# [PROBLEM DETAILS]
Transcribe the records below exactly, leaving out any pictures.

[Records excerpted from a collection]
^^^^
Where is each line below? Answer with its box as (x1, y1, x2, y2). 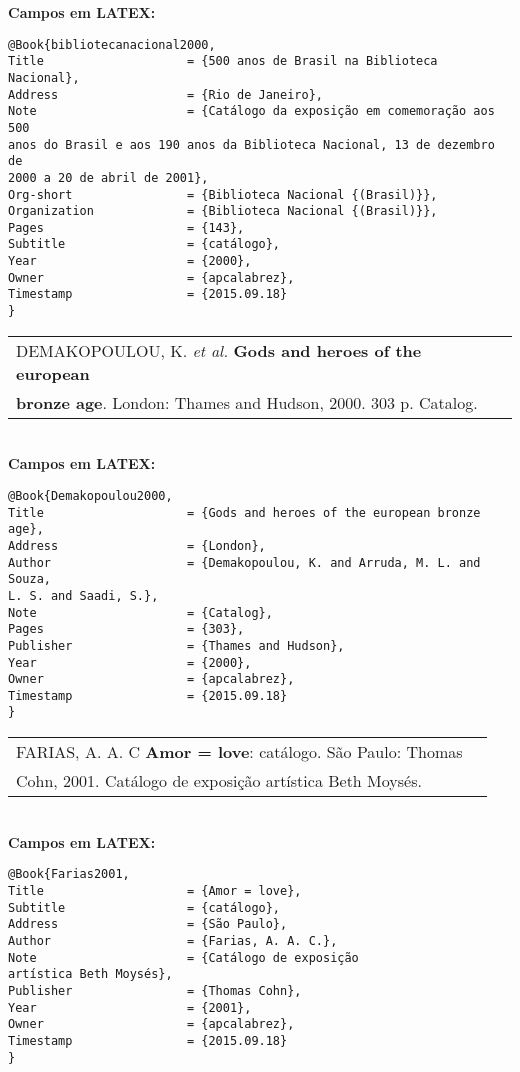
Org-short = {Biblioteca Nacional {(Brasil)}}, (8, 187, 438, 202)
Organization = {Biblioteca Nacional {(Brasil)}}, (8, 204, 438, 219)
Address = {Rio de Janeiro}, (8, 87, 323, 102)
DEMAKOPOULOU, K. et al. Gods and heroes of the (16, 338, 422, 362)
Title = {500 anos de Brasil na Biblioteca (8, 54, 438, 69)
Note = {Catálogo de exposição (8, 950, 359, 965)
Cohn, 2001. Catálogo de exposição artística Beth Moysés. (16, 769, 422, 793)
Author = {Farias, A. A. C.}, (8, 933, 338, 948)
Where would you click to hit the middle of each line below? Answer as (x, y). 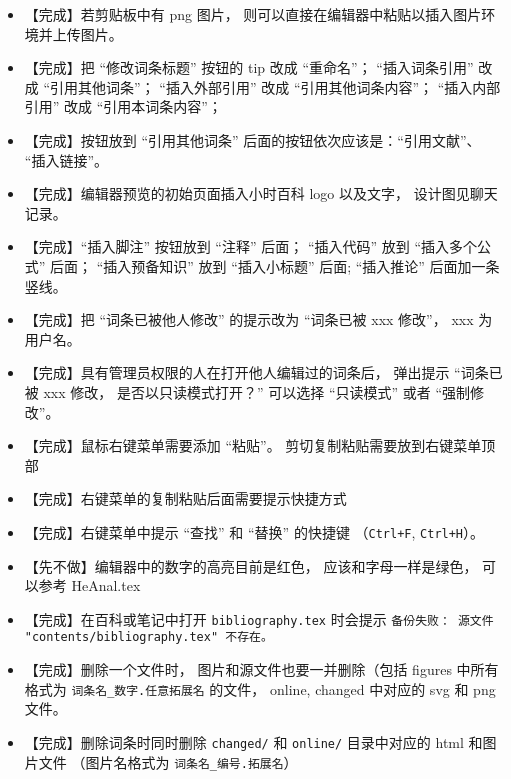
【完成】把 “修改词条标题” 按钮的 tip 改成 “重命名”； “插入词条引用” (249, 67)
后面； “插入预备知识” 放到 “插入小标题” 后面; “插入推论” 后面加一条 (275, 265)
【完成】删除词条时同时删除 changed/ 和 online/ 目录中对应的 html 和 (253, 741)
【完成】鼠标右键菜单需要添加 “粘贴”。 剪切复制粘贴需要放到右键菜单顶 (260, 445)
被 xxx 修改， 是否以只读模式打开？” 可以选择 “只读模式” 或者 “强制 (247, 391)
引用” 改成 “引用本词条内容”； (123, 106)
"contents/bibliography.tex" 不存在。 (148, 637)
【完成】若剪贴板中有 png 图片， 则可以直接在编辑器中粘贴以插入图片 (253, 14)
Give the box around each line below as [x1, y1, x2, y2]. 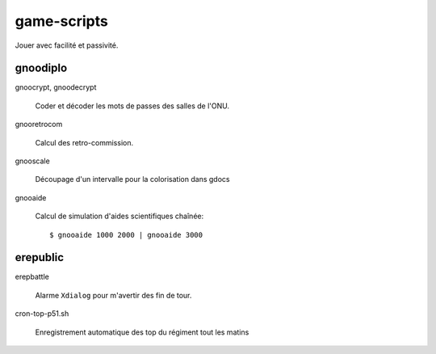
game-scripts [15, 12, 108, 30]
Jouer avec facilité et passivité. [15, 40, 119, 50]
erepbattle [15, 272, 50, 282]
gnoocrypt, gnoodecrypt [15, 82, 97, 92]
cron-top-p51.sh [15, 309, 69, 318]
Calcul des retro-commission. [35, 137, 133, 147]
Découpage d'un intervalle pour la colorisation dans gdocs [35, 175, 230, 184]
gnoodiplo [15, 61, 68, 75]
^^^^
# [OUTPUT OF THE EXERCISE]
Where is each line below? Answer with its box as (x1, y1, x2, y2). 
Org-short = {Biblioteca Nacional {(Brasil)}}, (8, 187, 438, 202)
Organization = {Biblioteca Nacional {(Brasil)}}, (8, 204, 438, 219)
Address = {Rio de Janeiro}, (8, 87, 323, 102)
DEMAKOPOULOU, K. et al. Gods and heroes of the (16, 338, 422, 362)
Title = {500 anos de Brasil na Biblioteca (8, 54, 438, 69)
Note = {Catálogo de exposição (8, 950, 359, 965)
Cohn, 2001. Catálogo de exposição artística Beth Moysés. (16, 769, 422, 793)
Author = {Farias, A. A. C.}, (8, 933, 338, 948)
Where would you click to hit the middle of each line below? Answer as (x, y). 
【完成】把 “修改词条标题” 按钮的 tip 改成 “重命名”； “插入词条引用” (249, 67)
后面； “插入预备知识” 放到 “插入小标题” 后面; “插入推论” 后面加一条 (275, 265)
【完成】删除词条时同时删除 changed/ 和 online/ 目录中对应的 html 和 (253, 741)
【完成】鼠标右键菜单需要添加 “粘贴”。 剪切复制粘贴需要放到右键菜单顶 (260, 445)
被 xxx 修改， 是否以只读模式打开？” 可以选择 “只读模式” 或者 “强制 (247, 391)
引用” 改成 “引用本词条内容”； (123, 106)
"contents/bibliography.tex" 不存在。 (148, 637)
【完成】若剪贴板中有 png 图片， 则可以直接在编辑器中粘贴以插入图片 (253, 14)
Give the box around each line below as [x1, y1, x2, y2]. 
game-scripts [15, 12, 108, 30]
Jouer avec facilité et passivité. [15, 40, 119, 50]
erepbattle [15, 272, 50, 282]
gnoocrypt, gnoodecrypt [15, 82, 97, 92]
cron-top-p51.sh [15, 309, 69, 318]
Calcul des retro-commission. [35, 137, 133, 147]
Découpage d'un intervalle pour la colorisation dans gdocs [35, 175, 230, 184]
gnoodiplo [15, 61, 68, 75]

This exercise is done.